The mummy is a dusty old walker originally hailing from the hot lands of the far south. Opposite of the ghoul and other abandoned dead, the mummy is unable to make the journey to the underworld because it is bound to our world by elaborate funerary rites, either intentionally or by accident.
Sometimes less is more when saying goodbye, particularly when removing and pickling parts. These rites must be undone if the dead is to find peace.
The wraith has spent so much of its life twisting every thought and every discussion back to itself that it failed to notice its own death. Its form has become as warped and wracked as the shriveled black heart inside, obsessing about losing their skill, power, or beauty.
Not only do they do this creepy backwards walking crawling thing, but their very touch, and I dare say five minutes conversation, will drain one of vigor and will to live.
The Draug is what you get when the biggest jerk in town finally eats grave-dirt. These people were so vile in life that it corrupted the body so much it refuses to die and turns into a big, bloated, blue-skinned monster.
They are vengeful wights seeking to do harm and guard wealth they hoarded in life. Unfortunately, being nasty has given their corpses some pretty sweet powers, such as ability to walk through walls, light fetch fire, the evil eye, and shape shifting.
The ghoul is the walking corpse of a person abandoned in the wild who likes to consume both the living and the dead. These leathery, eyeless husks seek revenge on those who abandoned them through snacking. They cannot end their eternal buffet until they receive proper burial rituals.

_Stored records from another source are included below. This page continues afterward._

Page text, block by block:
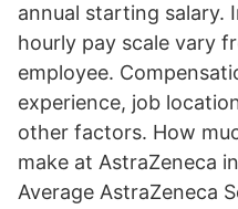
annual starting salary.
hourly pay scale vary
employee.
experience, job
other factors. How
make at AstraZeneca
Average AstraZeneca

The vampire is an extremely bitey Walker who uses seduction and mesmerism to drink the blood of those whom it knew in life. Quite the flirt, these creatures can draw in victims through longing, guilt and the allure of eternal death, though they’re constantly leaving grave dirt on the floor and have dank carrion breath.

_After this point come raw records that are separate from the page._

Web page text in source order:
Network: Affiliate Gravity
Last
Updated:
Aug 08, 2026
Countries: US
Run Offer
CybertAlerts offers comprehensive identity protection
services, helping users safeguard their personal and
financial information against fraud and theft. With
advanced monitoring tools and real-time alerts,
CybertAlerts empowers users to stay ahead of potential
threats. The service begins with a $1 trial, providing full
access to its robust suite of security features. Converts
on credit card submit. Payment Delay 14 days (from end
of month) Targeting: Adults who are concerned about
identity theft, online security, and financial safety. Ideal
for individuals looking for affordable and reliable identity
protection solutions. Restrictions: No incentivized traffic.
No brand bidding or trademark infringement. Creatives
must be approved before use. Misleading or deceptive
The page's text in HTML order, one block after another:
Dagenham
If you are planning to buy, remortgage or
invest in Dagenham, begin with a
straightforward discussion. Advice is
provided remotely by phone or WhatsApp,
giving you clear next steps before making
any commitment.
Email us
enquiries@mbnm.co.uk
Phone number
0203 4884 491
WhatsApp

The barrow wight can be found in old tombs or lonely moors trying to warm themselves with fetch fire. While they are one of the hungry dead, instead of flesh and blood, these wights seek the warmth of human touch.

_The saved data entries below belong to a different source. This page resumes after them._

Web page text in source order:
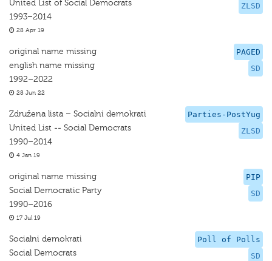
ZLSD
United List of Social Democrats
1993–2014
28 Apr 19
PAGED
SD
original name missing
english name missing
1992–2022
28 Jun 22
Parties-PostYug
ZLSD
Združena lista – Socialni demokrati
United List -- Social Democrats
1990–2014
4 Jan 19
PIP
SD
original name missing
Social Democratic Party
1990–2016
17 Jul 19
Poll of Polls
SD
Socialni demokrati
Social Democrats

Do not take pity, for they are deadly and the merest touch will chill you to the bone, much like the winter nights when someone—you know who you are—tries to slide their icy rump under the covers and stick it right on you.
The Strix is an owl-faced vampire in Italy who loves to steal unattended children.
The Rusalka is a dangerous relative to the Mermaid set on leading men to a watery grave.
The rat-faced Fir Darrig lurks in bogs and sewers but will invite himself to your hearth.
There are many books on the legends of bloodthirsty warriors filled with such rage that they fight like wild animals and can slough off blows from weapons that would kill any normal human, but there are far fewer tales of the type of warrior–or killer to be more precise–who through sheer cold detached brutality become so adept at taking life, they exude an aura of invincibility. When such a person is mortally wounded, if their hubris and will be strong enough, they become a Gangr known as a Fekst, or Fext.
The Fekst is an impervious revenant, immune to all martial weapons. They tend to continue on in death as in life, becoming unstoppable soldiers, warriors, or generals. The Fekst is devoid of all empathy and emotion, but for pride. They see themselves as better than all others and stronger than death itself. They have one purpose, to conquer and defeat enemies without mercy. All who are in their way are put to the sword: soldiers, prisoners, civilians, and even allies.
There is but one way to kill a Fekst. One must shoot it with an unusual projectile, such as a button, a stone, or a piece of glass. The throwaway quality of the projectile and its uselessness is what makes it a suitable weapon against the Fekst, for these cold-hearted and disdainful monsters are superior to all and only the most symbolically insignificant weapons may do them harm.
Though the Fekst’s complete lack of humanity and seeming invulnerability would be sure tells of its monstrous nature to the observant weirder, there are a number of tales where men followed a Fekst into battle believing him to be protected by the gods. However, the longer a Fekst exists in its un-dead state, the more grayed and stretched it’s demeanor becomes, until there is no possible way to hide its true being.